(DATA EXCERPTS)

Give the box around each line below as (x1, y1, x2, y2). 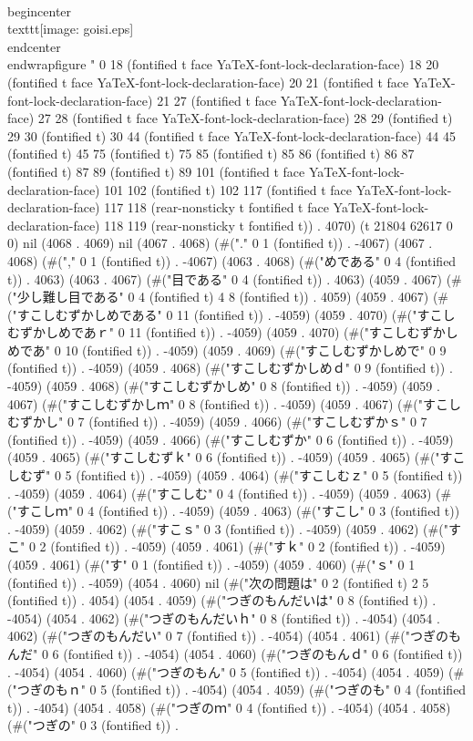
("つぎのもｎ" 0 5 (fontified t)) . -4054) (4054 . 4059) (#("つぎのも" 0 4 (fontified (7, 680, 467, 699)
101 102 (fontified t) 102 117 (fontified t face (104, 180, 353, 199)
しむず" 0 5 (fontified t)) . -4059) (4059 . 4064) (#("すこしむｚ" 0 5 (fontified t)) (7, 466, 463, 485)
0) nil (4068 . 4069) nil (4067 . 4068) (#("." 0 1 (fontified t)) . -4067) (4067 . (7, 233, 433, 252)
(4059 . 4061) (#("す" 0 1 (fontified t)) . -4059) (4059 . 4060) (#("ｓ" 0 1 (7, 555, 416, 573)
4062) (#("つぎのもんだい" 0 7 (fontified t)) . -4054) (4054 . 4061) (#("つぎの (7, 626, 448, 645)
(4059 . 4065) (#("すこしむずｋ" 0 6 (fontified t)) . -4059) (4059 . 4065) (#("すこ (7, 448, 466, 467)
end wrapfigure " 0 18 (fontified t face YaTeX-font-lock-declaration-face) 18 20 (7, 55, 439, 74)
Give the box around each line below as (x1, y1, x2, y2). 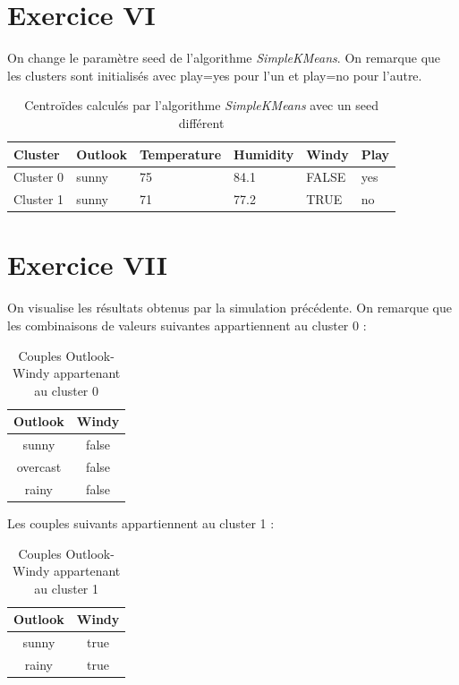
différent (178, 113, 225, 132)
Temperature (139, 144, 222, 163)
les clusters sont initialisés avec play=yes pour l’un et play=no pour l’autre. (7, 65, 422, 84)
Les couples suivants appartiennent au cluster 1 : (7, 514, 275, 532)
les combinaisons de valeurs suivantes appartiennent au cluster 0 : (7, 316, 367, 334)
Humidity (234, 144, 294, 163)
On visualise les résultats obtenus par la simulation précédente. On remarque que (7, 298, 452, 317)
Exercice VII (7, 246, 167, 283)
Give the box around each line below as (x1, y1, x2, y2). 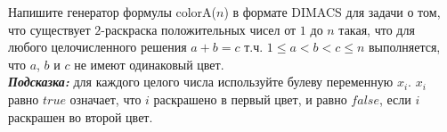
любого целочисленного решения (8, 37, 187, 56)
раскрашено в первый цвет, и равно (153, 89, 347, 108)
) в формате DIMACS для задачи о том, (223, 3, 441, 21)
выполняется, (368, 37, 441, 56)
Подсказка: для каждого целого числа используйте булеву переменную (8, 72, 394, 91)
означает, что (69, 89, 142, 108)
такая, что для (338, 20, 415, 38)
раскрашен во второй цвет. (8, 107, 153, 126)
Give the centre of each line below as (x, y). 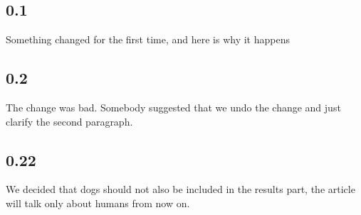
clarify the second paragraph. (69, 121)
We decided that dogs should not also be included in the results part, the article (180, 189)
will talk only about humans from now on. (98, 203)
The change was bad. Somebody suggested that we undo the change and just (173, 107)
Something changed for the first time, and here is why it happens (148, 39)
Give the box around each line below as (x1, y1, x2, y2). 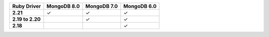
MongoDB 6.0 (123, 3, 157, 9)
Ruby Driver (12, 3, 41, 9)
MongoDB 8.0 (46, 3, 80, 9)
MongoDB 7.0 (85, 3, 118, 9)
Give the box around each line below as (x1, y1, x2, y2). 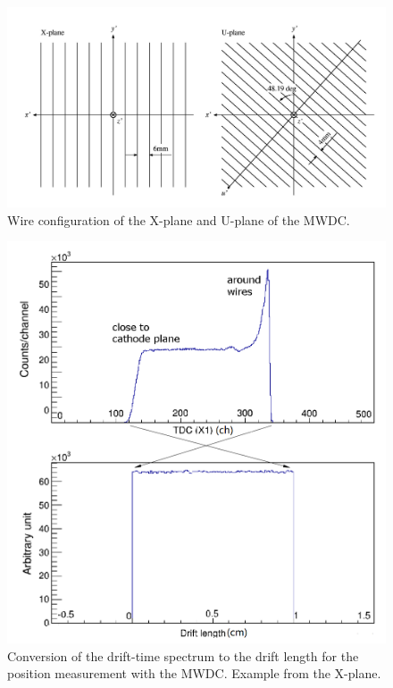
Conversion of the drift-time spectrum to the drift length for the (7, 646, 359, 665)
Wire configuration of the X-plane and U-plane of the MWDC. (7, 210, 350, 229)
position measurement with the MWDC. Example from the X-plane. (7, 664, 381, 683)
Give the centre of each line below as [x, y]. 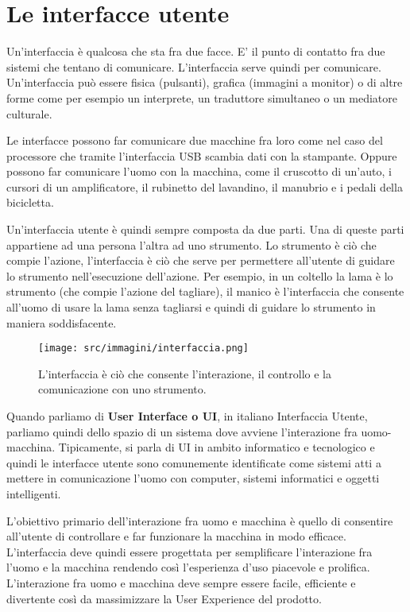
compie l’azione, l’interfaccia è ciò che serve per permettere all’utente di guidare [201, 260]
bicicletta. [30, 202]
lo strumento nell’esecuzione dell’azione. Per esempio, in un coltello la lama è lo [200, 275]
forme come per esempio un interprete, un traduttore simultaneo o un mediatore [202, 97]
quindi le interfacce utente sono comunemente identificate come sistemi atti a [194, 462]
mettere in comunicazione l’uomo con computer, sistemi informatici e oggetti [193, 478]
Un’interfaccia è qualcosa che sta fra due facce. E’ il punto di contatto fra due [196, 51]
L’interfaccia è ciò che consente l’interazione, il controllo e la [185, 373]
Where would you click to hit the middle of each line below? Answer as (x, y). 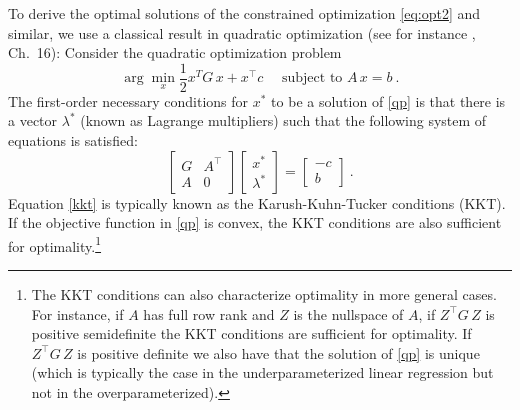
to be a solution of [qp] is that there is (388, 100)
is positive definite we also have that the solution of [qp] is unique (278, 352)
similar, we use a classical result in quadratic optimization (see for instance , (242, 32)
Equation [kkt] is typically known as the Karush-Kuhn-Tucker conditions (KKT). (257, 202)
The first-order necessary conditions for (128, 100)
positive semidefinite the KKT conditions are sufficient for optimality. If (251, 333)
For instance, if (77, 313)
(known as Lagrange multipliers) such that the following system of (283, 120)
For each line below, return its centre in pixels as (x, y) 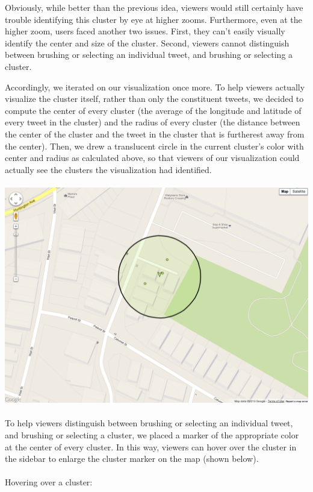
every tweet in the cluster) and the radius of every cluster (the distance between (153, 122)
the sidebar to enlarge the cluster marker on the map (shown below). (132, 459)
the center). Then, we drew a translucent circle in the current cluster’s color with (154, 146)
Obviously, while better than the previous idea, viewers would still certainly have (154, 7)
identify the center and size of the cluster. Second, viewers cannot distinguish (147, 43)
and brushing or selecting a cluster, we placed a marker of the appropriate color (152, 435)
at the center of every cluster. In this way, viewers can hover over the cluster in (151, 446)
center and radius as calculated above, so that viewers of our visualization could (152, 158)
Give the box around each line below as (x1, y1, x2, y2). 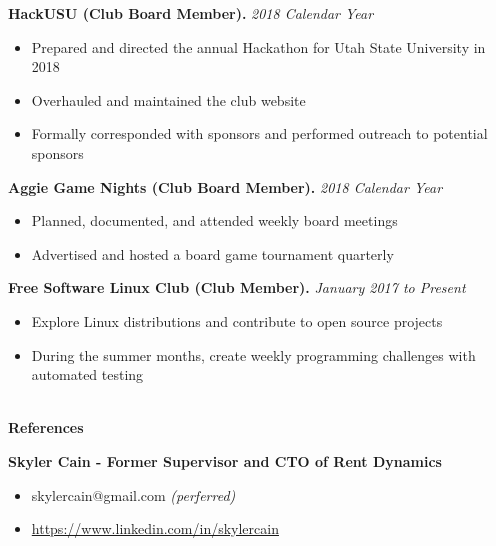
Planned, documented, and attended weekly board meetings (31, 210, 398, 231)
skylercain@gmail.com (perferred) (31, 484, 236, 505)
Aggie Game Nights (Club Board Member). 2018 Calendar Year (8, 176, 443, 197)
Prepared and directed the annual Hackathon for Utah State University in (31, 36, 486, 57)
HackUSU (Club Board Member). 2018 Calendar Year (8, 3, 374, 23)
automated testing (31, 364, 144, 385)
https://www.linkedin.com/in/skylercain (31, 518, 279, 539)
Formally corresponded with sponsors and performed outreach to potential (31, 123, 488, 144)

(End DATA EXCERPTS)

Give back exactly the lines above, from the line containing "identify the center" through the line containing "at the center", with both end lines and nothing more.

identify the center and size of the cluster. Second, viewers cannot distinguish (147, 43)
and brushing or selecting a cluster, we placed a marker of the appropriate color (152, 435)
at the center of every cluster. In this way, viewers can hover over the cluster in (151, 446)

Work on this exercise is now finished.